Source data ▸

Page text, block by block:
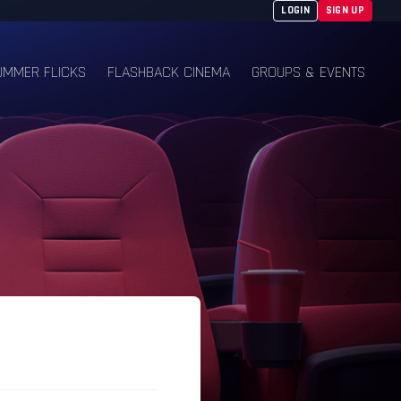
LOGIN SIGN UP
FLICKS FLASHBACK CINEMA GROUPS & EVENTS
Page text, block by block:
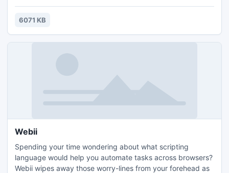
e-mail, prints and online sharing websites and much more,
all in a cool & fun 3D interface.
6071 KB
Webii
Spending your time wondering about what scripting
language would help you automate tasks across browsers?
Webii wipes away those worry-lines from your forehead as
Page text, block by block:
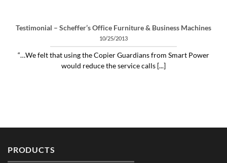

TO DO ▸ Output each record above exactly as it stands, excluding all pictures.

ANSWER FOR THE TASK ▸
Page text, block by block:
LOGIN SIGN UP
FLICKS FLASHBACK CINEMA GROUPS & EVENTS
Page text, block by block:
e-mail, prints and online sharing websites and much more,
all in a cool & fun 3D interface.
6071 KB
Webii
Spending your time wondering about what scripting
language would help you automate tasks across browsers?
Webii wipes away those worry-lines from your forehead as
Page text, block by block:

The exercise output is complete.